Abonné

Enseignement agricole Le modèle de la complémentarité homme/femme « remis en cause »

- - 6 min

Longtemps réservé aux garçons, l’enseignement agricole s’est fortement ouvert aux filles, au cours des trente dernières années. Sabrina Dahache, docteur en sociologie et chercheure au laboratoire de recherche « dynamiques rurales » à l’université de Toulouse II Le Mirail, a travaillé sur la féminisation de l’enseignement agricole et en raconte l’histoire, ou plutôt les histoires, dans son ouvrage La féminisation de l’enseignement agricole (1). La mixité gagne du terrain, en parallèle d’évolutions profondes du monde agricole et des politiques qui l’accompagnent. Les jeunes aspirent d’ailleurs à cette mixité et à ces changements dans les rôles des hommes et des femmes de l’agriculture. Les professionnels de cet enseignement, cependant, gardent parfois des représentations plus traditionnelles de l’éducation au féminin et au masculin. Entretien.

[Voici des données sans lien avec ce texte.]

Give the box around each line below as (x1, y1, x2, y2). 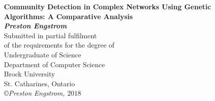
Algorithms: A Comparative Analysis (4, 11, 133, 21)
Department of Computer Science (4, 59, 105, 69)
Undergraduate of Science (4, 49, 81, 59)
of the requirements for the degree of (4, 40, 114, 50)
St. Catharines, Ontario (4, 78, 75, 88)
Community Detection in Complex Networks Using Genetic (4, 1, 211, 11)
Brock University (4, 69, 55, 79)
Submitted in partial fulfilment (4, 30, 97, 40)
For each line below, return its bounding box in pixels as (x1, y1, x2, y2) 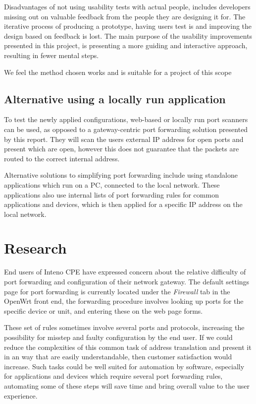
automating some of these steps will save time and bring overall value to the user (4, 380, 250, 391)
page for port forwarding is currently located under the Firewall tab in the (4, 286, 230, 296)
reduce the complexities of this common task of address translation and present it (4, 341, 252, 352)
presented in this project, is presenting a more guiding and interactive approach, (4, 40, 248, 51)
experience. (4, 390, 38, 401)
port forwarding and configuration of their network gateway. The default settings (4, 276, 250, 287)
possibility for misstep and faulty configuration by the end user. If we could (4, 332, 233, 342)
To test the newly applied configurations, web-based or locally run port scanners (4, 114, 248, 125)
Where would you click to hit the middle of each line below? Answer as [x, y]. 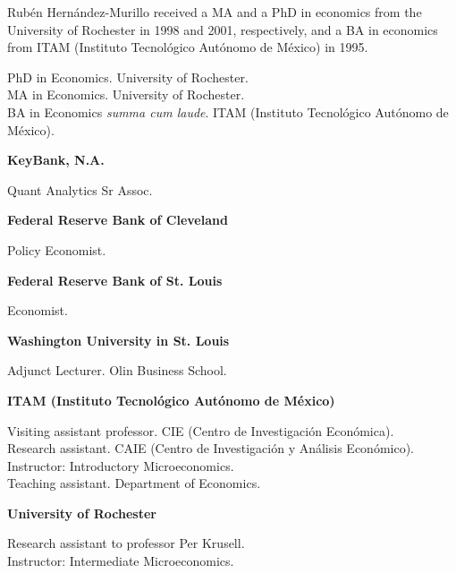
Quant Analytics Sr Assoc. [80, 189]
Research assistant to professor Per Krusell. [126, 543]
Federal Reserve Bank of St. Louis [115, 280]
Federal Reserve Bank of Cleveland [118, 220]
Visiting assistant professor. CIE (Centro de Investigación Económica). [201, 430]
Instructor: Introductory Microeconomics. [121, 465]
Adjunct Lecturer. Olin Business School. [117, 370]
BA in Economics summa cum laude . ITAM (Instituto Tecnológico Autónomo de [228, 111]
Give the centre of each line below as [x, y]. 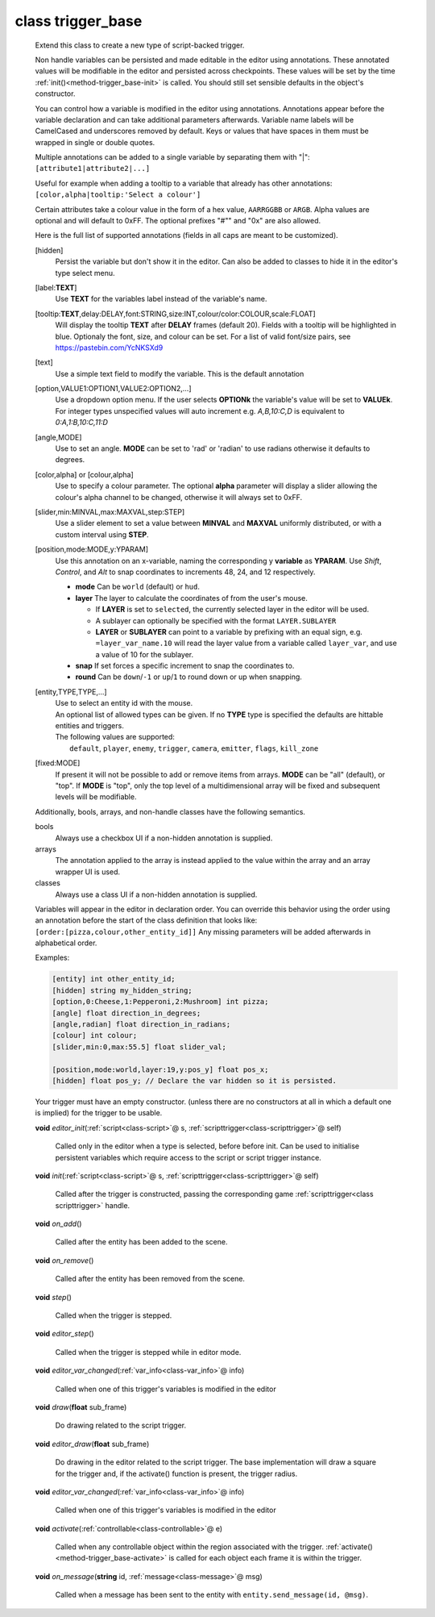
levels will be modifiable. [96, 797]
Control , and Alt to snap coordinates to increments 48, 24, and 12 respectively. [185, 572]
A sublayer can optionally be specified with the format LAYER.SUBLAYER [216, 620]
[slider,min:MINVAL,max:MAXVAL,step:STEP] [110, 512]
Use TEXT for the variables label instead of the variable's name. [161, 299]
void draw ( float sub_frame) [81, 1407]
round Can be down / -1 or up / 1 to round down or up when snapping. [188, 677]
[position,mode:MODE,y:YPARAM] [92, 549]
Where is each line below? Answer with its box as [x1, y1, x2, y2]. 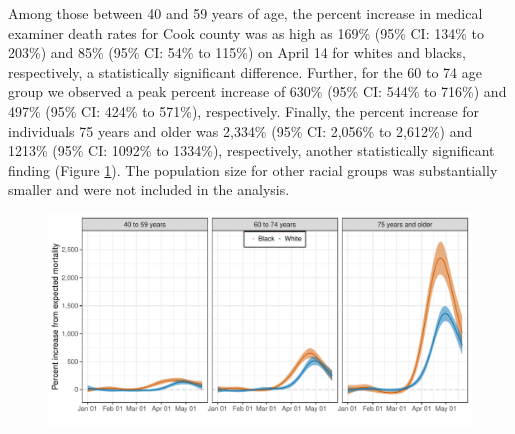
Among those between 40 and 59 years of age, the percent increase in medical [8, 3, 483, 23]
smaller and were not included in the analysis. [8, 179, 290, 200]
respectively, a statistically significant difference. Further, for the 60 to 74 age [8, 61, 482, 82]
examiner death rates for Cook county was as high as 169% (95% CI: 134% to [8, 22, 484, 43]
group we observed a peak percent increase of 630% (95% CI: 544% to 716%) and [8, 81, 507, 102]
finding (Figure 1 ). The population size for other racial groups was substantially [8, 159, 498, 180]
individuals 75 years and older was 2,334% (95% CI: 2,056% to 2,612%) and [8, 120, 473, 141]
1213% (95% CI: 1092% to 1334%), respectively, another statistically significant [8, 140, 495, 161]
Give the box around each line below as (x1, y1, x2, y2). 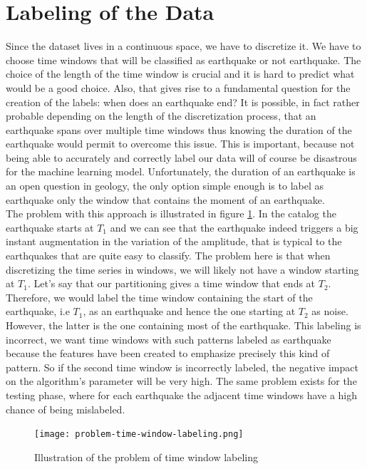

Dans votre livre « La féminisation de l’enseignement agricole », vous présentez une étude nuancée et très complète de l’évolution de la place des jeunes filles dans les filières de la production, de la transformation agro-alimentaire et des services ruraux. Quel est le point saillant de ces travaux ?
Je citerais l’avancée de la féminisation dans les formations de la production, car c’est dans ce secteur que le taux des filles a le plus progressé au cours de ces vingt dernières années. C’était pourtant une formation à dominante masculine. Or, les filles représentent aujourd’hui 37,3 % des effectifs des filières de la production contre 9,4% en 1979. Elles ont progressé dans les niveaux supérieurs (Brevets de technicien supérieur agricole), mais leur part reste en deçà de celle des garçons. Et paradoxalement, dans les écoles d’ingénieurs, elles dépassent, en nombre, les jeunes garçons.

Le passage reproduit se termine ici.